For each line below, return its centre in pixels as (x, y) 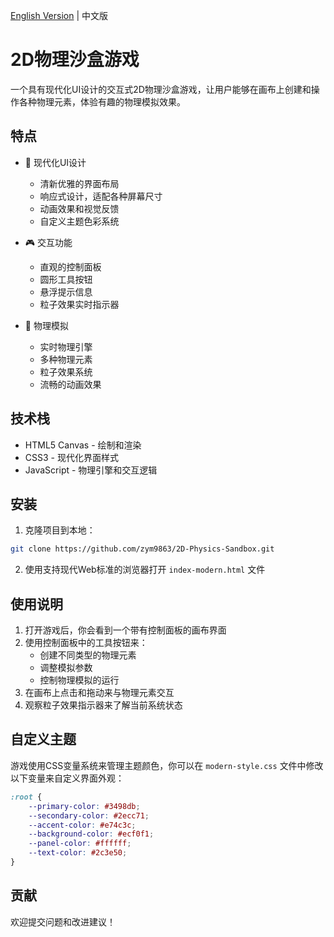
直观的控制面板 (70, 266)
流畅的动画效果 (70, 384)
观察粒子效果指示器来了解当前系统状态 (103, 705)
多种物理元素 (66, 359)
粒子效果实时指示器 (79, 304)
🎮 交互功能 (48, 242)
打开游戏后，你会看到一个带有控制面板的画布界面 (125, 630)
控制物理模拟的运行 (79, 680)
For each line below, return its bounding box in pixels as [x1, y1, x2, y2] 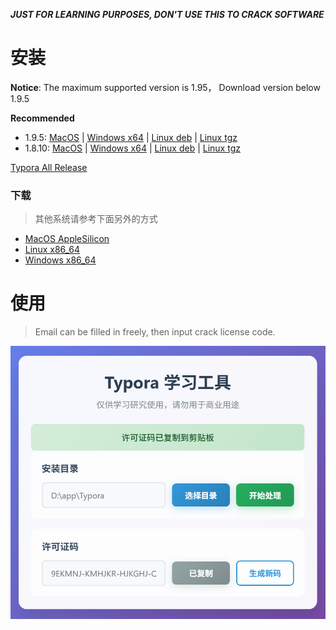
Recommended [10, 112, 75, 124]
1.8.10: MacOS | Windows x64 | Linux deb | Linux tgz [24, 142, 241, 154]
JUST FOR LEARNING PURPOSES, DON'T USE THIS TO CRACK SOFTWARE [10, 9, 325, 20]
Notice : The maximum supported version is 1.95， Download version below [10, 81, 321, 93]
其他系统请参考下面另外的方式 [34, 213, 158, 225]
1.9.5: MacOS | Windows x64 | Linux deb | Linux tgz [24, 131, 238, 143]
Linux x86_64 [24, 244, 81, 256]
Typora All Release [10, 161, 88, 173]
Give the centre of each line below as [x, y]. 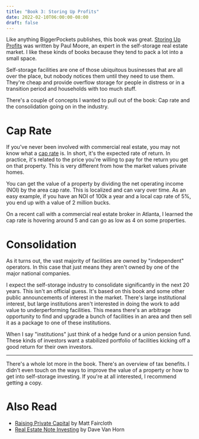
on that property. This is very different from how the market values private [97, 166]
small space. [22, 58]
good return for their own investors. [49, 347]
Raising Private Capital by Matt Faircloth [63, 423]
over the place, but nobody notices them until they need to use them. [90, 76]
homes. [15, 172]
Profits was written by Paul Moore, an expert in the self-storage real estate [97, 46]
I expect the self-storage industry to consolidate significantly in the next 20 [98, 285]
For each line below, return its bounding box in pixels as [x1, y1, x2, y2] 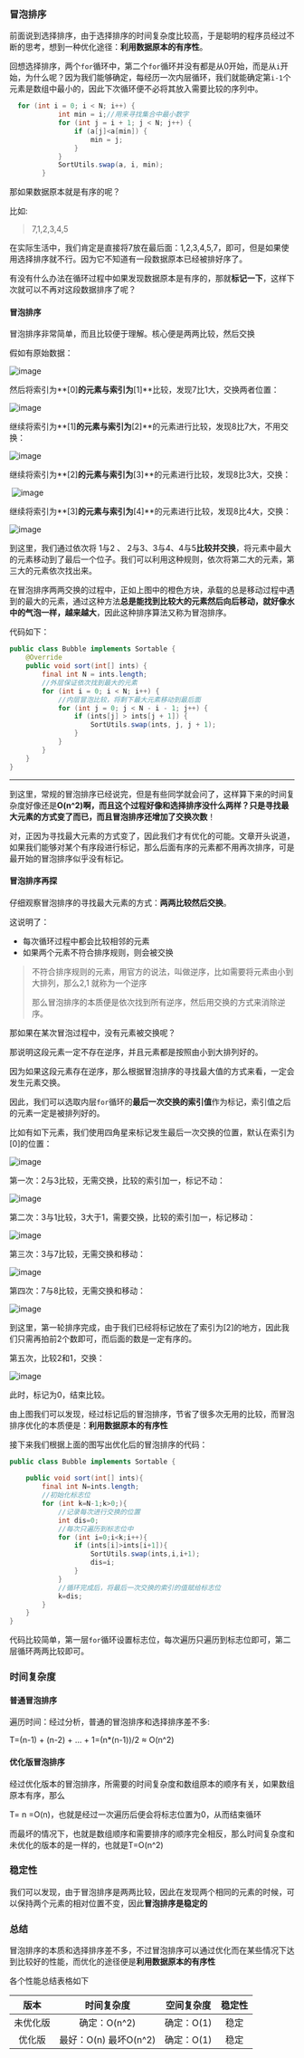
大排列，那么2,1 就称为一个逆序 [31, 977, 147, 988]
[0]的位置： [9, 1138, 52, 1148]
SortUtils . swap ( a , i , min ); [57, 160, 165, 169]
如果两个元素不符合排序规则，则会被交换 [22, 947, 174, 958]
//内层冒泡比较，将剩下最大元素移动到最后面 [57, 695, 202, 704]
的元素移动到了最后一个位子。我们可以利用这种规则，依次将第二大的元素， [9, 554, 287, 565]
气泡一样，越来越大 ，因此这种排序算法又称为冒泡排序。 [24, 607, 232, 618]
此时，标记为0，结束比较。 [9, 1389, 110, 1400]
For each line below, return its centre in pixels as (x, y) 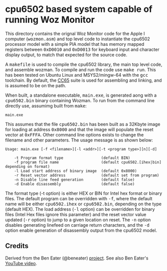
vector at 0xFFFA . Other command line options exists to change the (75, 135)
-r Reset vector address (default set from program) (87, 175)
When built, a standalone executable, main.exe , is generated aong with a (81, 95)
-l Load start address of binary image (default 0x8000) (76, 171)
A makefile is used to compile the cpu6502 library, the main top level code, (84, 64)
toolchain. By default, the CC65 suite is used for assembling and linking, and (83, 80)
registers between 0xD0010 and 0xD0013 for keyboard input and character (82, 49)
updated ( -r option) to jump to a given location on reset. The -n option (78, 220)
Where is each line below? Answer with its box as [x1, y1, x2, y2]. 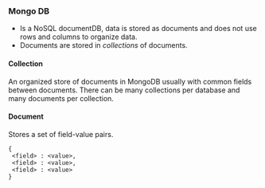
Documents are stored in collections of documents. [19, 41, 189, 50]
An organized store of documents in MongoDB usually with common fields [8, 76, 252, 86]
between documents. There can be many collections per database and [8, 85, 240, 95]
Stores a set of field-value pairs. [8, 129, 114, 139]
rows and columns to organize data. [19, 32, 138, 41]
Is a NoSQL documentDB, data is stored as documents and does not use [19, 24, 257, 33]
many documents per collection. [8, 93, 114, 103]
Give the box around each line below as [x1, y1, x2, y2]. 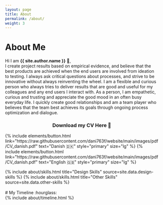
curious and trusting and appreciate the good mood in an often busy [5, 94, 142, 100]
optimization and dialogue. [5, 110, 58, 116]
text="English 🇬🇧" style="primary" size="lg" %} [38, 159, 137, 165]
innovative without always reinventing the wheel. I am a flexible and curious [5, 79, 157, 84]
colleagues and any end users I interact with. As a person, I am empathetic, [5, 89, 156, 95]
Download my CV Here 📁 [52, 122, 111, 129]
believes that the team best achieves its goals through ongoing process [5, 104, 148, 110]
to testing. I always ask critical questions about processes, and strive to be [5, 74, 155, 80]
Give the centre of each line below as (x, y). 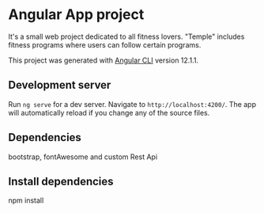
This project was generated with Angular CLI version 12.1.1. (104, 60)
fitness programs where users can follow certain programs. (105, 44)
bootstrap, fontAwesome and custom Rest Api (83, 157)
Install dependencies (61, 181)
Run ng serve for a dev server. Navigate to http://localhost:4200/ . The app (132, 104)
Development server (60, 85)
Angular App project (76, 15)
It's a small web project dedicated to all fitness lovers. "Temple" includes (126, 36)
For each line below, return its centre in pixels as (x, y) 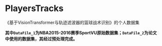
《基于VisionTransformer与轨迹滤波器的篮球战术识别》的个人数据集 (72, 22)
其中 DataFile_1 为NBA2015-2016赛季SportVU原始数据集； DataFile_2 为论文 (81, 32)
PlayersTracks (34, 8)
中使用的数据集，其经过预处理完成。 (41, 39)
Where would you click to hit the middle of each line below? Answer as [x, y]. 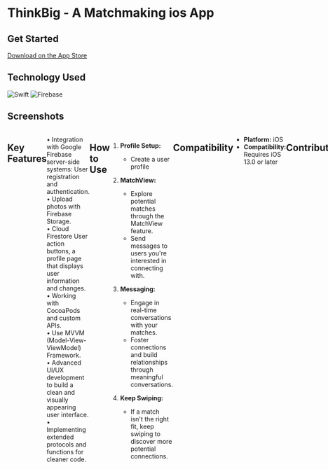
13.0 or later [261, 162]
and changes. [66, 288]
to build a [60, 385]
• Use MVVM [66, 332]
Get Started [33, 39]
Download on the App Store [47, 55]
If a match [145, 412]
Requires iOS [262, 154]
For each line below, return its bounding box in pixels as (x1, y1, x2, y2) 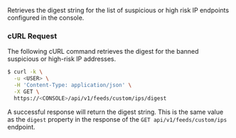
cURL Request (7, 31, 58, 41)
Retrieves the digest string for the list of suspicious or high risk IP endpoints (7, 6, 230, 14)
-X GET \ (14, 88, 40, 95)
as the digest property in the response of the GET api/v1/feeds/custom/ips (7, 115, 227, 123)
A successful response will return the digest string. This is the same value (7, 108, 224, 116)
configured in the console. (7, 13, 85, 22)
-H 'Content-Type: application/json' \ (14, 81, 132, 89)
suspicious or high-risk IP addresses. (7, 54, 117, 63)
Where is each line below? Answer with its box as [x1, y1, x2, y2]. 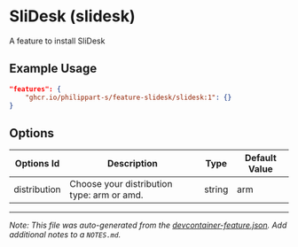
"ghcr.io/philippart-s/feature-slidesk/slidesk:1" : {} [25, 93, 232, 102]
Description [107, 158, 158, 170]
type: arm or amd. [69, 189, 144, 201]
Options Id [14, 158, 60, 170]
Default [244, 152, 277, 165]
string [203, 183, 229, 196]
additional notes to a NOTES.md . [9, 229, 122, 240]
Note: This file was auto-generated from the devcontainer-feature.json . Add [9, 220, 287, 231]
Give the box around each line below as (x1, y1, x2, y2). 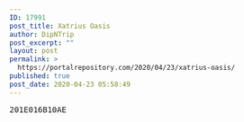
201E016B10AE (9, 104, 68, 115)
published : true (9, 72, 70, 81)
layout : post (9, 47, 59, 56)
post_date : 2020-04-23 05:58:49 (9, 80, 131, 89)
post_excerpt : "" (9, 38, 75, 48)
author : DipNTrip (9, 30, 75, 39)
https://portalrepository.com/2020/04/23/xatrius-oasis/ (17, 64, 236, 73)
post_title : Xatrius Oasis (9, 22, 111, 30)
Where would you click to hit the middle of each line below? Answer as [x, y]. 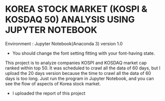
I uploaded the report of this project [49, 93]
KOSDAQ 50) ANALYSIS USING [70, 19]
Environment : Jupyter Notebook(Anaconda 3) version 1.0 [64, 43]
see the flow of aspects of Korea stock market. [53, 84]
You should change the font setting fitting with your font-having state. [83, 53]
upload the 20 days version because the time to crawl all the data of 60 [78, 73]
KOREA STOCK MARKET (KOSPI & [76, 9]
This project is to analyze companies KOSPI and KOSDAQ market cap [76, 63]
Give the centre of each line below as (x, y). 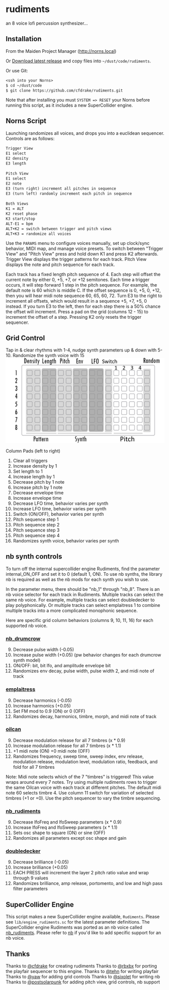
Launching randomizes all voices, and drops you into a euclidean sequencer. (85, 133)
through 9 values (30, 878)
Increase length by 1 (34, 477)
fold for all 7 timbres (34, 767)
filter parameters (30, 889)
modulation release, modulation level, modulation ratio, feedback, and (85, 761)
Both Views (17, 204)
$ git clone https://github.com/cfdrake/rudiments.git (64, 91)
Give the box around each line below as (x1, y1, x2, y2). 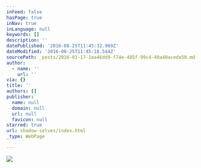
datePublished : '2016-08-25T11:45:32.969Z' (6, 43, 119, 49)
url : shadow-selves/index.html (6, 128, 86, 134)
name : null (12, 99, 40, 105)
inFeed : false (6, 9, 43, 15)
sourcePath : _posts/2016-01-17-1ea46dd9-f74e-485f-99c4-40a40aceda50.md (6, 54, 196, 60)
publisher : (6, 94, 34, 100)
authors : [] (6, 88, 37, 94)
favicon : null (12, 116, 48, 122)
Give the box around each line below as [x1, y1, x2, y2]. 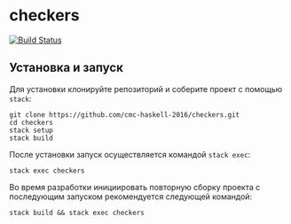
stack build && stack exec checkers [9, 208, 145, 217]
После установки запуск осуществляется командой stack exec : [9, 149, 251, 159]
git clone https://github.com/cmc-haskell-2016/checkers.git [9, 110, 240, 120]
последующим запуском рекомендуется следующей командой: [9, 191, 253, 202]
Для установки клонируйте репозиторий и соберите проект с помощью [9, 83, 283, 94]
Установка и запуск [9, 60, 124, 75]
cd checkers [9, 118, 53, 127]
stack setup [9, 126, 53, 135]
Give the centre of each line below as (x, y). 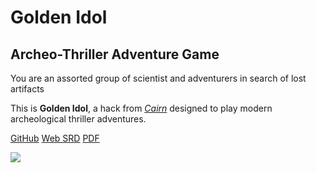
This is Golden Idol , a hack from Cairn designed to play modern (141, 108)
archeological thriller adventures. (78, 119)
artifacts (27, 89)
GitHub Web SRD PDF (55, 138)
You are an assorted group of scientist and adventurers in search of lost (158, 78)
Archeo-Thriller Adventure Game (115, 54)
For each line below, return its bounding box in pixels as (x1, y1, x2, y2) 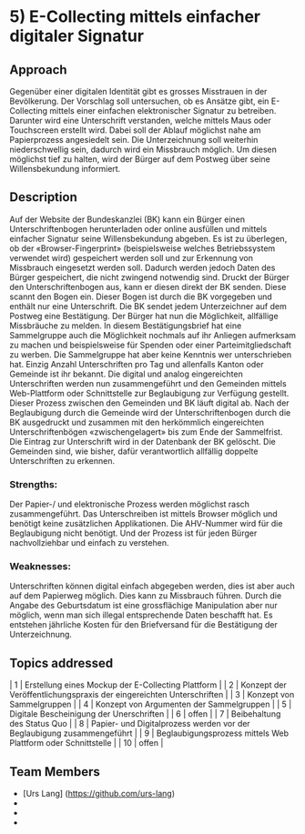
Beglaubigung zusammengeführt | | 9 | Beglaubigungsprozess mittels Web (9, 728, 290, 739)
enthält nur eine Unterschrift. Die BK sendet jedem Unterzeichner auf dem (9, 300, 287, 311)
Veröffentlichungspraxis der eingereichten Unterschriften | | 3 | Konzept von (9, 689, 295, 700)
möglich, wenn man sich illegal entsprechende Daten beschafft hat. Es (9, 609, 273, 620)
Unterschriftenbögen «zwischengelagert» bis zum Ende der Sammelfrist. (9, 426, 283, 437)
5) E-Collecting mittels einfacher (9, 6, 261, 27)
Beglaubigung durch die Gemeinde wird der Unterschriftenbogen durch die (9, 407, 291, 417)
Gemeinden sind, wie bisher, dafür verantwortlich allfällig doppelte (9, 446, 259, 457)
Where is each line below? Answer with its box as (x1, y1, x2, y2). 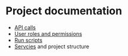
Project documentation (5, 4, 123, 18)
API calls (14, 24, 36, 31)
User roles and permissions (14, 30, 83, 37)
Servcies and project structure (14, 43, 90, 50)
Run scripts (14, 36, 42, 43)
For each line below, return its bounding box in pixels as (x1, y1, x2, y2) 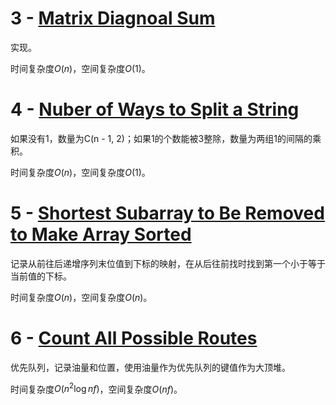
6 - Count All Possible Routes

★ ★ ★ ★

* WORK TO BE COMPLETED *
Given the records above, return the lines starting at the one that holds "You are an assorted" and ending at the one that holds "Beglaubigung durch die", exactly, and nothing besides; leave every picture out.

* RESULT *
You are an assorted group of scientist and adventurers in search of lost (158, 78)
Archeo-Thriller Adventure Game (115, 54)
For each line below, return its bounding box in pixels as (x1, y1, x2, y2) 
Beglaubigung zusammengeführt | | 9 | Beglaubigungsprozess mittels Web (9, 728, 290, 739)
enthält nur eine Unterschrift. Die BK sendet jedem Unterzeichner auf dem (9, 300, 287, 311)
Veröffentlichungspraxis der eingereichten Unterschriften | | 3 | Konzept von (9, 689, 295, 700)
möglich, wenn man sich illegal entsprechende Daten beschafft hat. Es (9, 609, 273, 620)
Unterschriftenbögen «zwischengelagert» bis zum Ende der Sammelfrist. (9, 426, 283, 437)
5) E-Collecting mittels einfacher (9, 6, 261, 27)
Beglaubigung durch die Gemeinde wird der Unterschriftenbogen durch die (9, 407, 291, 417)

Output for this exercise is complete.